What needs to be done: Every entry that follows is to be set down exactly, with its pictures omitted.

Entries provided:

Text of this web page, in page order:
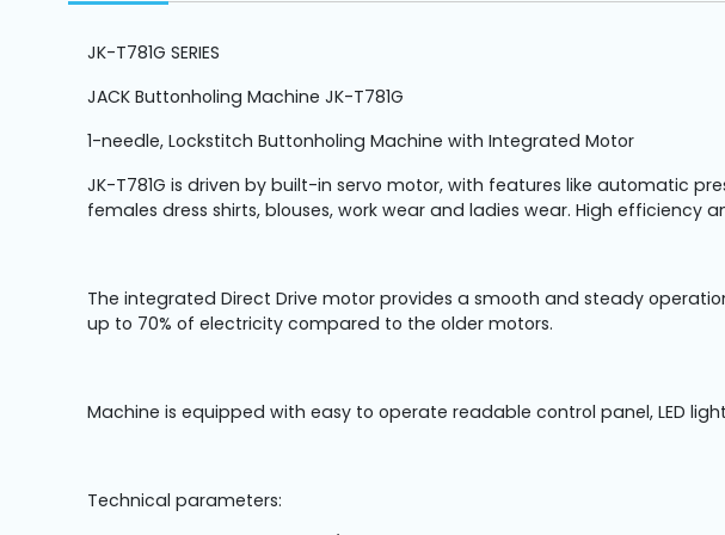
JK-T781G SERIES
JACK Buttonholing Machine JK-T781G
1-needle, Lockstitch Buttonholing Machine with Integrated Motor
JK-T781G is driven by built-in servo motor, with features like automatic
females dress shirts, blouses, work wear and ladies wear. High efficiency
The integrated Direct Drive motor provides a smooth and steady
up to 70% of electricity compared to the older motors.
Machine is equipped with easy to operate readable control panel, LED
Technical parameters:
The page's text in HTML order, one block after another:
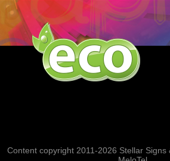
Content copyright 2011-2026 Stellar
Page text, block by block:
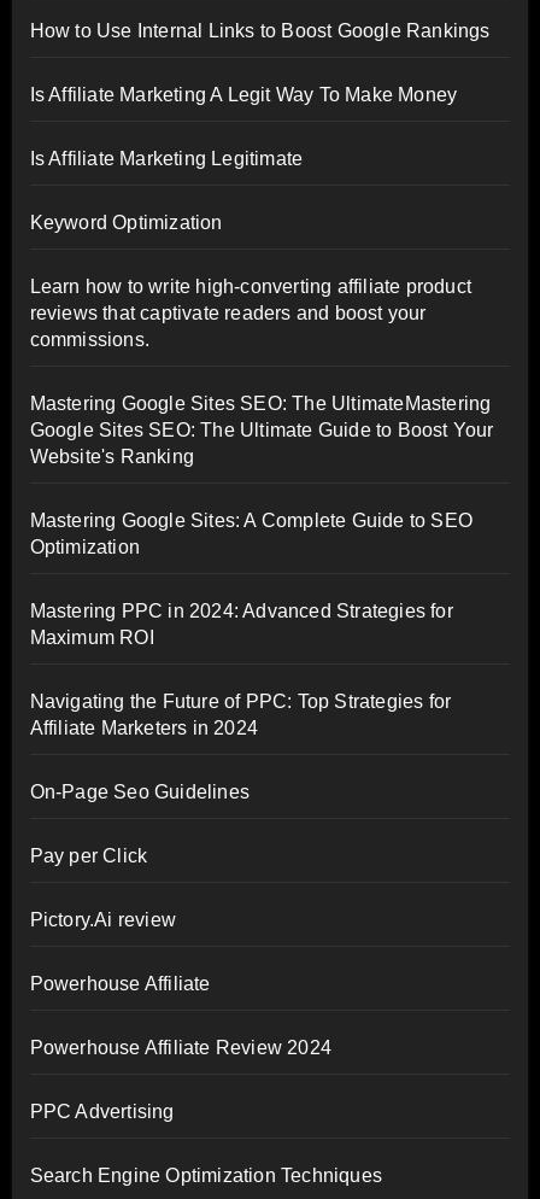
How to Use Internal Links to Boost Google Rankings
Is Affiliate Marketing A Legit Way To Make Money
Is Affiliate Marketing Legitimate
Keyword Optimization
Learn how to write high-converting affiliate product
reviews that captivate readers and boost your
commissions.
Mastering Google Sites SEO: The UltimateMastering
Google Sites SEO: The Ultimate Guide to Boost Your
Website's Ranking
Mastering Google Sites: A Complete Guide to SEO
Optimization
Mastering PPC in 2024: Advanced Strategies for
Maximum ROI
Navigating the Future of PPC: Top Strategies for
Affiliate Marketers in 2024
On-Page Seo Guidelines
Pay per Click
Pictory.Ai review
Powerhouse Affiliate
Powerhouse Affiliate Review 2024
PPC Advertising
Search Engine Optimization Techniques
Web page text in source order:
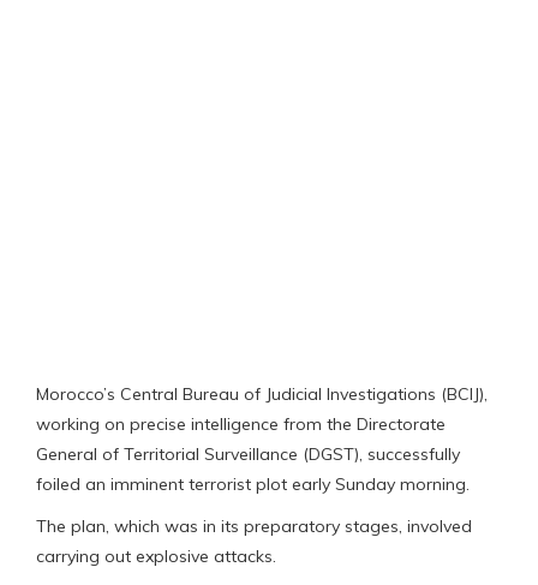
Morocco’s Central Bureau of Judicial Investigations (BCIJ),
working on precise intelligence from the Directorate
General of Territorial Surveillance (DGST), successfully
foiled an imminent terrorist plot early Sunday morning.
The plan, which was in its preparatory stages, involved
carrying out explosive attacks.
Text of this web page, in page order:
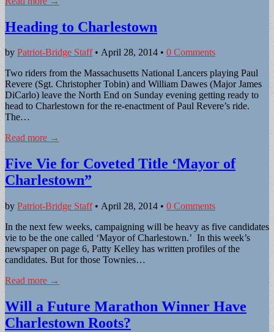
Heading to Charlestown
by Patriot-Bridge Staff• April 28, 2014 • 0 Comments
Two riders from the Massachusetts National Lancers playing Paul
Revere (Sgt. Christopher Tobin) and William Dawes (Major James
DiCarlo) leave the North End on Sunday evening getting ready to
head to Charlestown for the re-enactment of Paul Revere’s ride.
The…
Read more →
Five Vie for Coveted Title ‘Mayor of
Charlestown”
by Patriot-Bridge Staff• April 28, 2014 • 0 Comments
In the next few weeks, campaigning will be heavy as five candidates
vie to be the one called ‘Mayor of Charlestown.’ In this week’s
newspaper on page 6, Patty Kelley has written profiles of the
candidates. But for those Townies…
Read more →
Will a Future Marathon Winner Have
Charlestown Roots?
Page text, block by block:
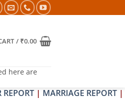
/ ₹0.00
here are
REPORT | MARRIAGE REPORT |
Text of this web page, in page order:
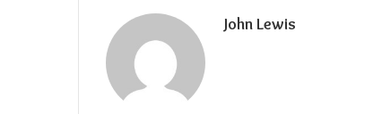
John Lewis

Written answer:
Text of this web page, in page order:
JK-T781G SERIES
JACK Buttonholing Machine JK-T781G
1-needle, Lockstitch Buttonholing Machine with Integrated Motor
JK-T781G is driven by built-in servo motor, with features like automatic
females dress shirts, blouses, work wear and ladies wear. High efficiency
The integrated Direct Drive motor provides a smooth and steady
up to 70% of electricity compared to the older motors.
Machine is equipped with easy to operate readable control panel, LED
Technical parameters:
The page's text in HTML order, one block after another:
Content copyright 2011-2026 Stellar
Page text, block by block:
How to Use Internal Links to Boost Google Rankings
Is Affiliate Marketing A Legit Way To Make Money
Is Affiliate Marketing Legitimate
Keyword Optimization
Learn how to write high-converting affiliate product
reviews that captivate readers and boost your
commissions.
Mastering Google Sites SEO: The UltimateMastering
Google Sites SEO: The Ultimate Guide to Boost Your
Website's Ranking
Mastering Google Sites: A Complete Guide to SEO
Optimization
Mastering PPC in 2024: Advanced Strategies for
Maximum ROI
Navigating the Future of PPC: Top Strategies for
Affiliate Marketers in 2024
On-Page Seo Guidelines
Pay per Click
Pictory.Ai review
Powerhouse Affiliate
Powerhouse Affiliate Review 2024
PPC Advertising
Search Engine Optimization Techniques
Web page text in source order:
Morocco’s Central Bureau of Judicial Investigations (BCIJ),
working on precise intelligence from the Directorate
General of Territorial Surveillance (DGST), successfully
foiled an imminent terrorist plot early Sunday morning.
The plan, which was in its preparatory stages, involved
carrying out explosive attacks.
Text of this web page, in page order:
Heading to Charlestown
by Patriot-Bridge Staff• April 28, 2014 • 0 Comments
Two riders from the Massachusetts National Lancers playing Paul
Revere (Sgt. Christopher Tobin) and William Dawes (Major James
DiCarlo) leave the North End on Sunday evening getting ready to
head to Charlestown for the re-enactment of Paul Revere’s ride.
The…
Read more →
Five Vie for Coveted Title ‘Mayor of
Charlestown”
by Patriot-Bridge Staff• April 28, 2014 • 0 Comments
In the next few weeks, campaigning will be heavy as five candidates
vie to be the one called ‘Mayor of Charlestown.’ In this week’s
newspaper on page 6, Patty Kelley has written profiles of the
candidates. But for those Townies…
Read more →
Will a Future Marathon Winner Have
Charlestown Roots?
Page text, block by block:
/ ₹0.00
here are
REPORT | MARRIAGE REPORT |
Text of this web page, in page order:
John Lewis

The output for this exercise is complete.